- RECORDS:
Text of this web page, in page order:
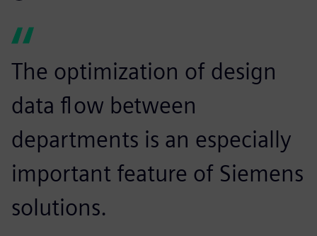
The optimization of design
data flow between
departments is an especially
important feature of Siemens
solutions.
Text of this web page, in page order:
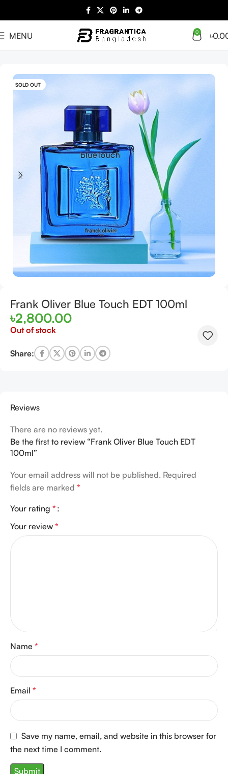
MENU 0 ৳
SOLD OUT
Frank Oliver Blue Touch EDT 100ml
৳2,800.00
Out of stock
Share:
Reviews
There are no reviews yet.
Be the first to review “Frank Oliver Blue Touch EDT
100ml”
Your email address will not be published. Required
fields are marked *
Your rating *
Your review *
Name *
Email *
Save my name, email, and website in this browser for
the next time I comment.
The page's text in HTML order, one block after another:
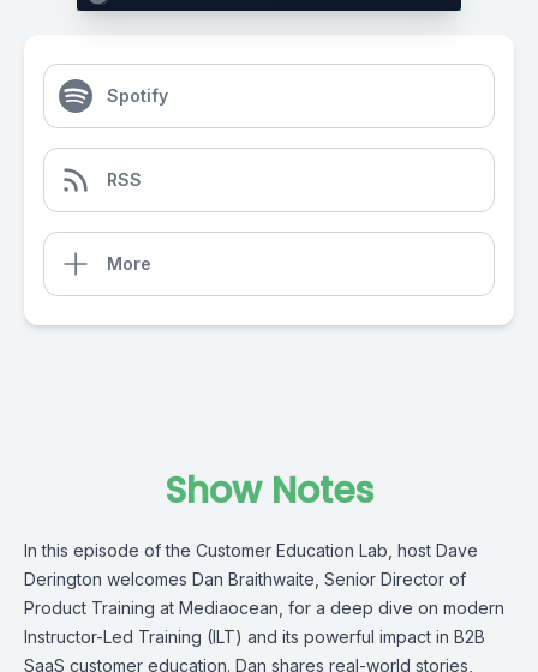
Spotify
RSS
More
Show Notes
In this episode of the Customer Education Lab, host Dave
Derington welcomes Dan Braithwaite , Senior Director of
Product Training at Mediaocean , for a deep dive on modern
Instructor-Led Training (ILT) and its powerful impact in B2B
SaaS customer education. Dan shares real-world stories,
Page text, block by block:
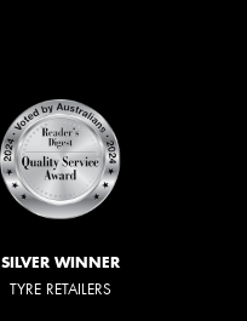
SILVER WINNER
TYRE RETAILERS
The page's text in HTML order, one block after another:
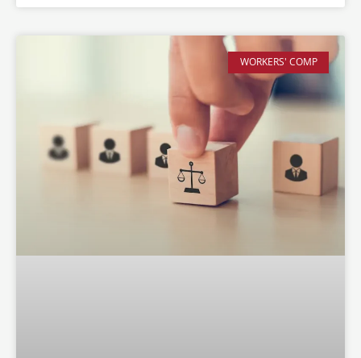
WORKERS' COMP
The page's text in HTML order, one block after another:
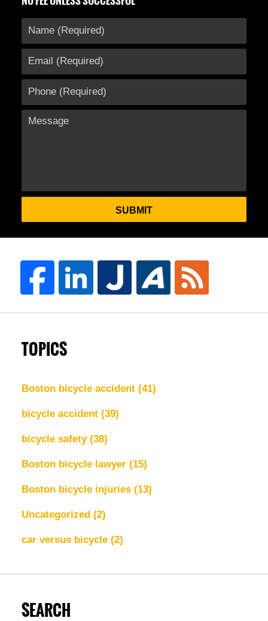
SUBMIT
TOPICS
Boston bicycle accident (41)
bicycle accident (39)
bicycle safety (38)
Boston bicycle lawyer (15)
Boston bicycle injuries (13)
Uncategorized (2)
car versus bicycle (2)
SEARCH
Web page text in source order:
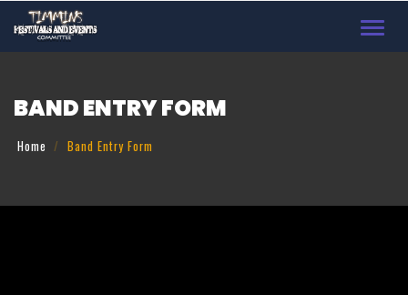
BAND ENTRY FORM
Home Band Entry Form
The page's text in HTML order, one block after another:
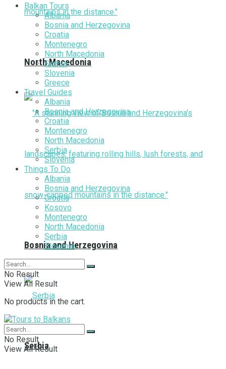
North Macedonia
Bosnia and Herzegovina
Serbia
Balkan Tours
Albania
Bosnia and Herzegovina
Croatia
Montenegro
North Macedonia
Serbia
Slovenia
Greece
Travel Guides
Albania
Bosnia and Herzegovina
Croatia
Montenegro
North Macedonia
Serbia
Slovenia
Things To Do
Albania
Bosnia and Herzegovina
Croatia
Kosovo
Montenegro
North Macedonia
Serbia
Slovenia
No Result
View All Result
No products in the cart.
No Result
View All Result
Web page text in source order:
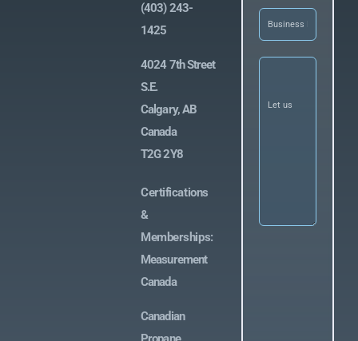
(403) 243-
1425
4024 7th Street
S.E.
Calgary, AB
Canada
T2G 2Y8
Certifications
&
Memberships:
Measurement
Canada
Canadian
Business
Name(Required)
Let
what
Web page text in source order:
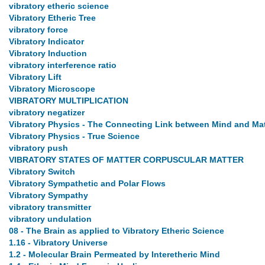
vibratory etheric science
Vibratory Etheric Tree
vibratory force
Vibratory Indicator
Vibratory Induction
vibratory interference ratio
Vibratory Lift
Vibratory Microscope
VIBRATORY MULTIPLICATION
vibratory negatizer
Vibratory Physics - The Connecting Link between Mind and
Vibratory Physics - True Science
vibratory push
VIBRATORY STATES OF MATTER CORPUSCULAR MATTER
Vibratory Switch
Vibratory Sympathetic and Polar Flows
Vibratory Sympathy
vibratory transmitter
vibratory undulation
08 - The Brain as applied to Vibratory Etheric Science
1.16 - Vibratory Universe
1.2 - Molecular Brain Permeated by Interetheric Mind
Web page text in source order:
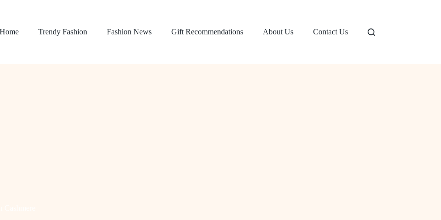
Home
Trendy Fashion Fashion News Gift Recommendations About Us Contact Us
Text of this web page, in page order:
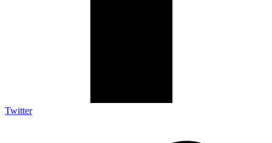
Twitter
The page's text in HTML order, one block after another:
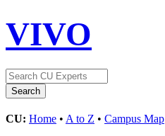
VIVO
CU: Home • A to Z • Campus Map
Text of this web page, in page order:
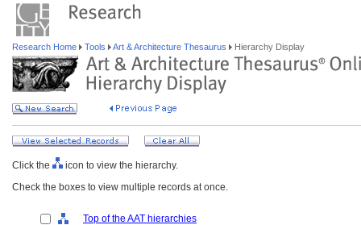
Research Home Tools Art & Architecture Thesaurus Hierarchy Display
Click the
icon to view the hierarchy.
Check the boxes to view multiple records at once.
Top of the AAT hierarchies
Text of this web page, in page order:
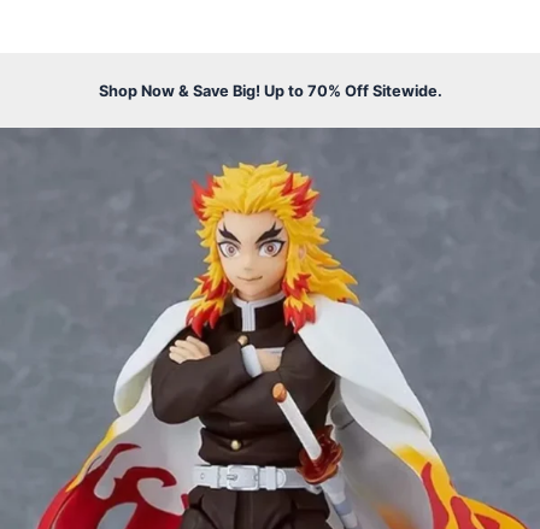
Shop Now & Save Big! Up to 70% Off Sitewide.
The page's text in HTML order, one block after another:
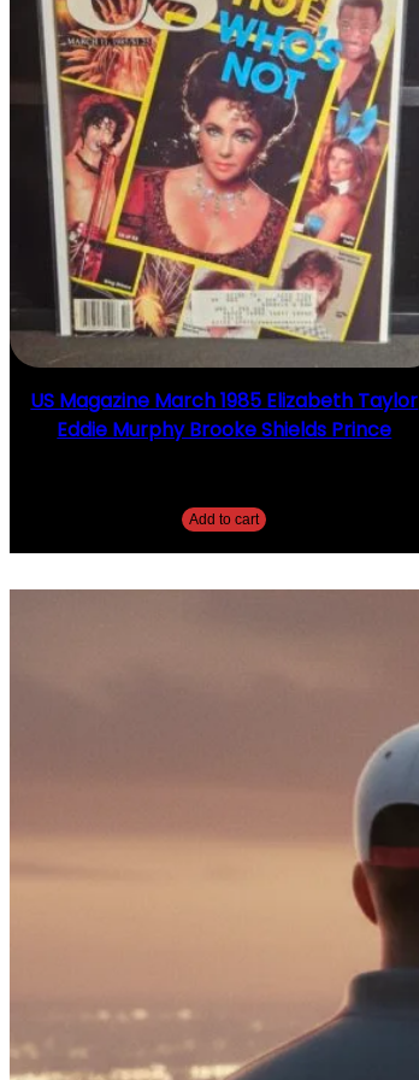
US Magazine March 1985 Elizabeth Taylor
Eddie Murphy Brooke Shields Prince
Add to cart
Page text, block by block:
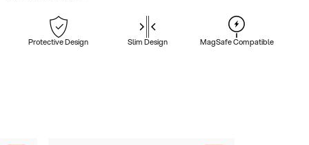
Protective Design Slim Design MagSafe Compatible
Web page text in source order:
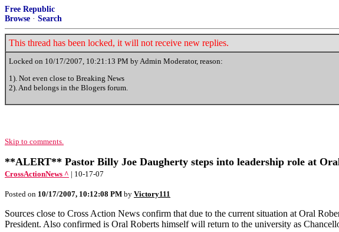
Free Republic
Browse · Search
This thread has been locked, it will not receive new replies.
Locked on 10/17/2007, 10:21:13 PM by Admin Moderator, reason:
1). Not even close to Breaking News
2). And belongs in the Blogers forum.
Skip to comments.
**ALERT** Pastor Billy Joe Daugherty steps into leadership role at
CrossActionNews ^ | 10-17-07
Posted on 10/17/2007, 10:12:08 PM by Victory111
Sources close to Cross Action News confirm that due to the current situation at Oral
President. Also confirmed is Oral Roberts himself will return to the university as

- ASSIGNMENT: Leaving every picture aside, repeat the listing exactly.

- TASK OUTPUT:
Text of this web page, in page order:
The optimization of design
data flow between
departments is an especially
important feature of Siemens
solutions.
Text of this web page, in page order:
MENU 0 ৳
SOLD OUT
Frank Oliver Blue Touch EDT 100ml
৳2,800.00
Out of stock
Share:
Reviews
There are no reviews yet.
Be the first to review “Frank Oliver Blue Touch EDT
100ml”
Your email address will not be published. Required
fields are marked *
Your rating *
Your review *
Name *
Email *
Save my name, email, and website in this browser for
the next time I comment.
The page's text in HTML order, one block after another:
Spotify
RSS
More
Show Notes
In this episode of the Customer Education Lab, host Dave
Derington welcomes Dan Braithwaite , Senior Director of
Product Training at Mediaocean , for a deep dive on modern
Instructor-Led Training (ILT) and its powerful impact in B2B
SaaS customer education. Dan shares real-world stories,
Page text, block by block:
SILVER WINNER
TYRE RETAILERS
The page's text in HTML order, one block after another:
WORKERS' COMP
The page's text in HTML order, one block after another:
SUBMIT
TOPICS
Boston bicycle accident (41)
bicycle accident (39)
bicycle safety (38)
Boston bicycle lawyer (15)
Boston bicycle injuries (13)
Uncategorized (2)
car versus bicycle (2)
SEARCH
Web page text in source order:
BAND ENTRY FORM
Home Band Entry Form
The page's text in HTML order, one block after another:
North Macedonia
Bosnia and Herzegovina
Serbia
Balkan Tours
Albania
Bosnia and Herzegovina
Croatia
Montenegro
North Macedonia
Serbia
Slovenia
Greece
Travel Guides
Albania
Bosnia and Herzegovina
Croatia
Montenegro
North Macedonia
Serbia
Slovenia
Things To Do
Albania
Bosnia and Herzegovina
Croatia
Kosovo
Montenegro
North Macedonia
Serbia
Slovenia
No Result
View All Result
No products in the cart.
No Result
View All Result
Web page text in source order:
(403) 243-
1425
4024 7th Street
S.E.
Calgary, AB
Canada
T2G 2Y8
Certifications
&
Memberships:
Measurement
Canada
Canadian
Business
Name(Required)
Let
what
Web page text in source order:
vibratory etheric science
Vibratory Etheric Tree
vibratory force
Vibratory Indicator
Vibratory Induction
vibratory interference ratio
Vibratory Lift
Vibratory Microscope
VIBRATORY MULTIPLICATION
vibratory negatizer
Vibratory Physics - The Connecting Link between Mind and
Vibratory Physics - True Science
vibratory push
VIBRATORY STATES OF MATTER CORPUSCULAR MATTER
Vibratory Switch
Vibratory Sympathetic and Polar Flows
Vibratory Sympathy
vibratory transmitter
vibratory undulation
08 - The Brain as applied to Vibratory Etheric Science
1.16 - Vibratory Universe
1.2 - Molecular Brain Permeated by Interetheric Mind
Web page text in source order:
Home
Trendy Fashion Fashion News Gift Recommendations About Us Contact Us
Text of this web page, in page order:
Twitter
The page's text in HTML order, one block after another:
VIVO
CU: Home • A to Z • Campus Map
Text of this web page, in page order:
Research Home Tools Art & Architecture Thesaurus Hierarchy Display
Click the
icon to view the hierarchy.
Check the boxes to view multiple records at once.
Top of the AAT hierarchies
Text of this web page, in page order:
Shop Now & Save Big! Up to 70% Off Sitewide.
The page's text in HTML order, one block after another:
US Magazine March 1985 Elizabeth Taylor
Eddie Murphy Brooke Shields Prince
Add to cart
Page text, block by block:
Protective Design Slim Design MagSafe Compatible
Web page text in source order:
Free Republic
Browse · Search
This thread has been locked, it will not receive new replies.
Locked on 10/17/2007, 10:21:13 PM by Admin Moderator, reason:
1). Not even close to Breaking News
2). And belongs in the Blogers forum.
Skip to comments.
**ALERT** Pastor Billy Joe Daugherty steps into leadership role at
CrossActionNews ^ | 10-17-07
Posted on 10/17/2007, 10:12:08 PM by Victory111
Sources close to Cross Action News confirm that due to the current situation at Oral
President. Also confirmed is Oral Roberts himself will return to the university as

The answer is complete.